Collected data entries

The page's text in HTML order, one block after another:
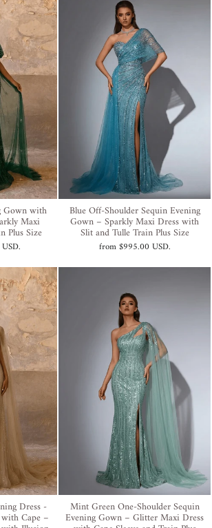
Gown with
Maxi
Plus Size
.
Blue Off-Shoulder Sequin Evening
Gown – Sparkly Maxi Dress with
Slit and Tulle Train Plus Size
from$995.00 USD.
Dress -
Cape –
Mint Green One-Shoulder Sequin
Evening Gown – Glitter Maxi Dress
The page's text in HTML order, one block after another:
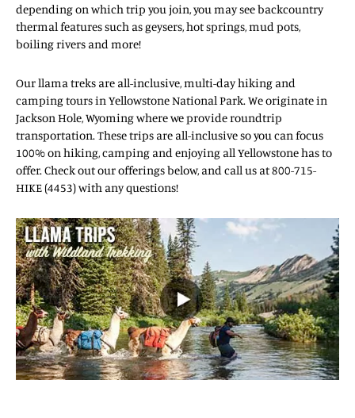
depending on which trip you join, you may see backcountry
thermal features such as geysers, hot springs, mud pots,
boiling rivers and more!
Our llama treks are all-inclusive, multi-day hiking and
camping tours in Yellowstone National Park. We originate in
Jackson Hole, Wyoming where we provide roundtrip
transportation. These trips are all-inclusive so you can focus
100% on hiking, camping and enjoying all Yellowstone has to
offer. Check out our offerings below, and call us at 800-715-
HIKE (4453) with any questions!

* * *

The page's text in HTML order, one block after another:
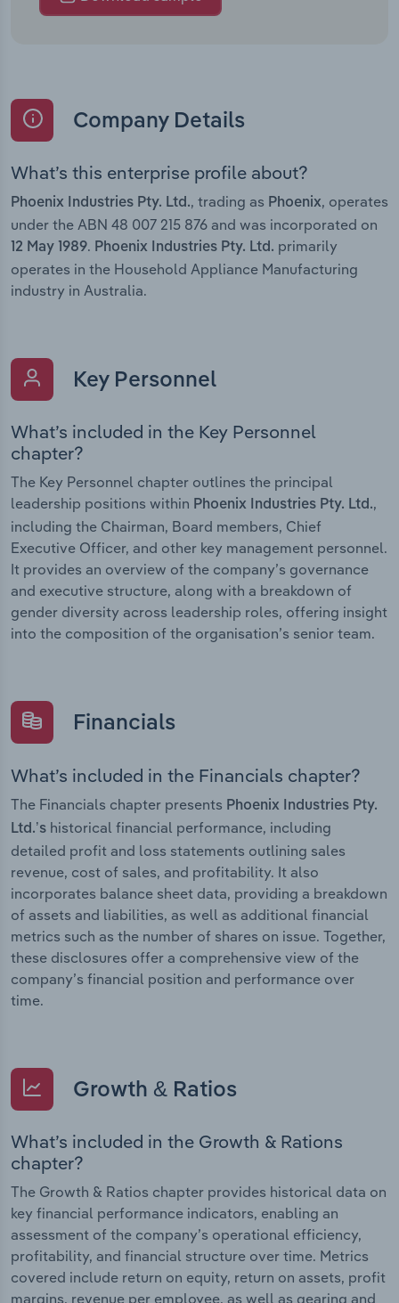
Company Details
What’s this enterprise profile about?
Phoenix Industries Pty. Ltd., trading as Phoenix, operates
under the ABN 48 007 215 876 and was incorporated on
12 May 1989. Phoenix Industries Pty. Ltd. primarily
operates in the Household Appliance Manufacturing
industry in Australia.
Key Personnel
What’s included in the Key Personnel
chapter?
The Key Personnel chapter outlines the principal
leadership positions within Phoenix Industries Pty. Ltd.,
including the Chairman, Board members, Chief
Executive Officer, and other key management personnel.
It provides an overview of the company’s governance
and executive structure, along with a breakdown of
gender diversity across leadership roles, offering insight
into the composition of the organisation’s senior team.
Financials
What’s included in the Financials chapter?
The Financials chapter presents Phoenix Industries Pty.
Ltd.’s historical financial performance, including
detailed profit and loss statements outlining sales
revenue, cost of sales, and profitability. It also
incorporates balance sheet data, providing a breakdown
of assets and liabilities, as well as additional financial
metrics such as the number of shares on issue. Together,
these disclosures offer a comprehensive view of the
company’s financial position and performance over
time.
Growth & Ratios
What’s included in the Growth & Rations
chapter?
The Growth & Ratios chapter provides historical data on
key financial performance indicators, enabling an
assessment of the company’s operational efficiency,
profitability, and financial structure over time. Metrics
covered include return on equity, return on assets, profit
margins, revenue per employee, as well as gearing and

(PROBLEM TO WORK ON): Across the records above, show each line containing the word "revenue".

(ANSWER TO THIS EXERCISE):
revenue, cost of sales, and profitability. It also
margins, revenue per employee, as well as gearing and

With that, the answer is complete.